**What is needed**
Reproduce word for word the lines between those holding "Sails.js [18, 241]" and "for the parameter", inclusive, and nothing else from the data below.

**Study material**
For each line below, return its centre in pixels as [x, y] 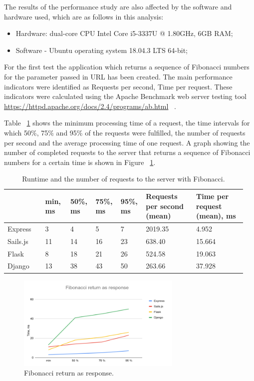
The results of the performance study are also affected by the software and [118, 6]
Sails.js [18, 241]
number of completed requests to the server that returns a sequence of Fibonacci [127, 152]
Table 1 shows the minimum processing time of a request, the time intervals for [127, 123]
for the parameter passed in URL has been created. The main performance [118, 76]
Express [19, 228]
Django [18, 266]
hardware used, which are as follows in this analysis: [84, 16]

**Answer to this problem**
Sails.js [18, 241]
number of completed requests to the server that returns a sequence of Fibonacci [127, 152]
Table 1 shows the minimum processing time of a request, the time intervals for [127, 123]
for the parameter passed in URL has been created. The main performance [118, 76]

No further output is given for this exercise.